Abstract
Background.
Understanding the factors that influence language recovery in aphasia
is important for improving prognosis and treatment. Chronic
comprehension impairments in Wernicke’s aphasia (WA) are associated with
impairments in auditory and phonological processing, compounded by
semantic and executive difficulties. This study investigated whether the
recovery of auditory, phonological, semantic, or executive factors
underpins the recovery from WA comprehension impairments by charting
changes in the neuropsychological profile from the subacute to the
chronic phase.
Method. This study used a prospective,
longitudinal observational design. Twelve WA participants with superior
temporal lobe lesions were recruited 2 months post–stroke onset (2 MPO).
Language comprehension was measured alongside a neuropsychological
profile of auditory, phonological, and semantic processing and
phonological short-term memory and nonverbal reasoning at 3 poststroke
time points: 2.5, 5, and 9 MPO.
Results. Language comprehension
displayed a strong and consistent recovery between 2.5 and 9 MPO.

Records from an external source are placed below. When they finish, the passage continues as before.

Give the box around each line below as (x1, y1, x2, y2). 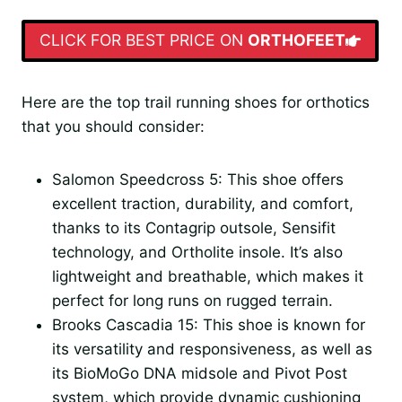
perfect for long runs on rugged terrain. (52, 291, 333, 310)
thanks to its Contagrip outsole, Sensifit (52, 218, 336, 237)
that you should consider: (22, 117, 205, 135)
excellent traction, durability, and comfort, (52, 194, 354, 213)
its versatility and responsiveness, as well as (52, 339, 372, 358)
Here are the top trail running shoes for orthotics (22, 92, 370, 111)
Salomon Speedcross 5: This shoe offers (52, 170, 344, 188)
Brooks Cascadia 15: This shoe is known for (52, 315, 365, 334)
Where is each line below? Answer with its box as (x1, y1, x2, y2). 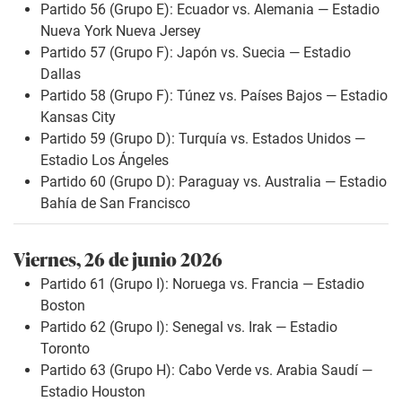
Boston (40, 296, 85, 314)
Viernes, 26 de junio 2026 (13, 243, 223, 272)
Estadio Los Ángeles (40, 151, 169, 169)
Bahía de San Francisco (40, 194, 190, 212)
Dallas (40, 65, 81, 83)
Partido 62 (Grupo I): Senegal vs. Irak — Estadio (40, 318, 337, 336)
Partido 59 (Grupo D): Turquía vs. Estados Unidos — (40, 129, 365, 147)
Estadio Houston (40, 382, 145, 400)
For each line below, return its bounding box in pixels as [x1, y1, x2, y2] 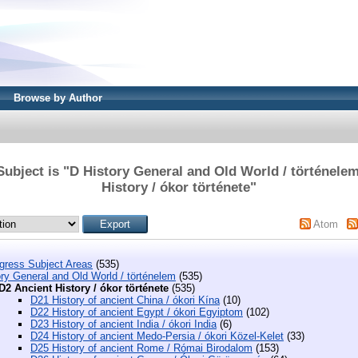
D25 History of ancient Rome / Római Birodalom [30, 341, 253, 354]
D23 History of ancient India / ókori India [30, 317, 217, 330]
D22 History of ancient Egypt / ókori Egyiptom [30, 305, 243, 318]
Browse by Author [14, 92, 102, 104]
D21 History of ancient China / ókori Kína [30, 293, 220, 306]
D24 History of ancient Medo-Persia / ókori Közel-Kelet [30, 329, 284, 342]
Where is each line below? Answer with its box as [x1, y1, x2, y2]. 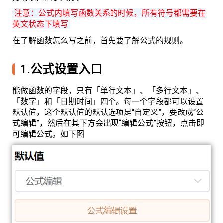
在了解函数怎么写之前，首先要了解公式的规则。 [12, 34, 188, 46]
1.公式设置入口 [20, 62, 102, 76]
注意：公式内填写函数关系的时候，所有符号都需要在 [12, 8, 206, 18]
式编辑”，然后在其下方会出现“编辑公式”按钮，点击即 [12, 118, 204, 128]
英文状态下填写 [12, 19, 70, 29]
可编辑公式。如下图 [12, 129, 84, 139]
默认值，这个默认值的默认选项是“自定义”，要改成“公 [12, 108, 204, 117]
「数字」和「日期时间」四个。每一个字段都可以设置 [12, 97, 204, 106]
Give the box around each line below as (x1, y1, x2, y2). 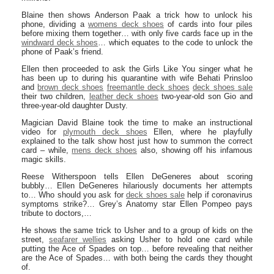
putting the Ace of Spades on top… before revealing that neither (21, 244, 253, 253)
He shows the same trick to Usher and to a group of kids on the (21, 226, 253, 235)
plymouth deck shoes (62, 127, 147, 136)
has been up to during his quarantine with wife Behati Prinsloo (21, 73, 253, 83)
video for (21, 127, 63, 136)
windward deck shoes (21, 38, 98, 47)
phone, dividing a (21, 20, 89, 29)
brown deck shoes (37, 83, 104, 92)
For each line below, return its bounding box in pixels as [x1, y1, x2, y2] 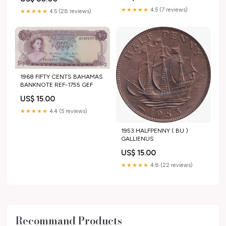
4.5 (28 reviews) [48, 8, 91, 15]
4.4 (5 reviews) [48, 107, 87, 115]
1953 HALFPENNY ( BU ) [121, 127, 188, 134]
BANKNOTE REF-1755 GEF [20, 81, 93, 88]
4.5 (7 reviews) [149, 7, 188, 14]
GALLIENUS [121, 135, 154, 142]
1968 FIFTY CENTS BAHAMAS [20, 73, 103, 80]
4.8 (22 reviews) [149, 161, 193, 168]
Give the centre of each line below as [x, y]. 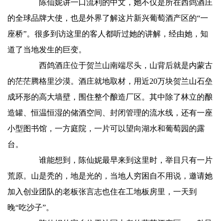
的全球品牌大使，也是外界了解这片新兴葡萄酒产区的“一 [108, 18]
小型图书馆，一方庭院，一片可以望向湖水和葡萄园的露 [106, 129]
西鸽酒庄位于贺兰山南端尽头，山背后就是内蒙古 [118, 65]
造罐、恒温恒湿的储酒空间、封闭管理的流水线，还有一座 [110, 113]
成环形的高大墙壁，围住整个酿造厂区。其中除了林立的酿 [110, 97]
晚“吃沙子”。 [31, 207]
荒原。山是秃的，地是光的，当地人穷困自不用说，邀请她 [110, 176]
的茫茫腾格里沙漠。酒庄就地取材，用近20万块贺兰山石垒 [110, 81]
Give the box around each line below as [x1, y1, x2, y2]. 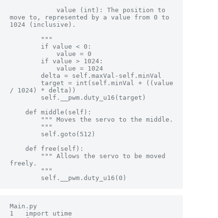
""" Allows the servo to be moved [10, 152, 41, 160]
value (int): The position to [10, 6, 56, 14]
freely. [10, 160, 37, 167]
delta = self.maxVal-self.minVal [10, 72, 41, 80]
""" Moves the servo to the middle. [10, 116, 41, 124]
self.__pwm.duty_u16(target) [10, 94, 41, 102]
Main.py [10, 202, 37, 210]
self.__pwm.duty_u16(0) [41, 174, 127, 182]
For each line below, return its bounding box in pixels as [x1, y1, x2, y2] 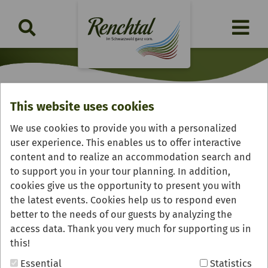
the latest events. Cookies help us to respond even [10, 194, 237, 206]
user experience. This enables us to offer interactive [10, 136, 241, 148]
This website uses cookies [10, 99, 154, 114]
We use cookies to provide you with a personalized [10, 122, 237, 134]
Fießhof [9, 111, 69, 133]
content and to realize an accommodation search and [10, 151, 251, 163]
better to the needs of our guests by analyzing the [10, 208, 232, 220]
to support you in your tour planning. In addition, [10, 165, 230, 177]
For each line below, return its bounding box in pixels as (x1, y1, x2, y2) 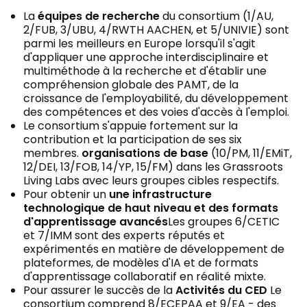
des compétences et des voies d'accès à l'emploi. (23, 103, 289, 120)
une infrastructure (109, 186, 212, 202)
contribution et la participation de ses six (23, 131, 242, 147)
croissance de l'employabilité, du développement (23, 90, 288, 106)
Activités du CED (175, 282, 267, 298)
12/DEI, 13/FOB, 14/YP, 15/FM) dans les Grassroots (23, 158, 283, 175)
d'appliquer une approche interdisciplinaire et (23, 49, 269, 65)
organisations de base (82, 145, 208, 161)
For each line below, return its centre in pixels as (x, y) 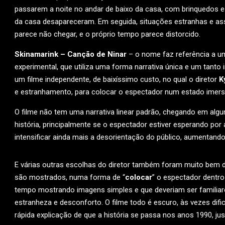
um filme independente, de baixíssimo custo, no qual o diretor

Improvements were also seen for slow auditory temporal processing,
phonological short-term memory, and semantic processing but not for
rapid auditory temporal, spectrotemporal, and phonological processing.
Despite their lack of improvement, rapid auditory temporal processing at
2.5 MPO and phonological processing at 5 MPO predicated comprehension
outcomes at 9 MPO. Conclusions. These results indicate that
recovery of language comprehension in WA can be predicted from fixed
auditory processing in the subacute stage. This suggests that speech
comprehension recovery in WA results from reorganization of the
remaining language comprehension network to enable the residual speech
signal to be processed more efficiently, rather than partial recovery of
underlying auditory, phonological, or semantic processing abilities.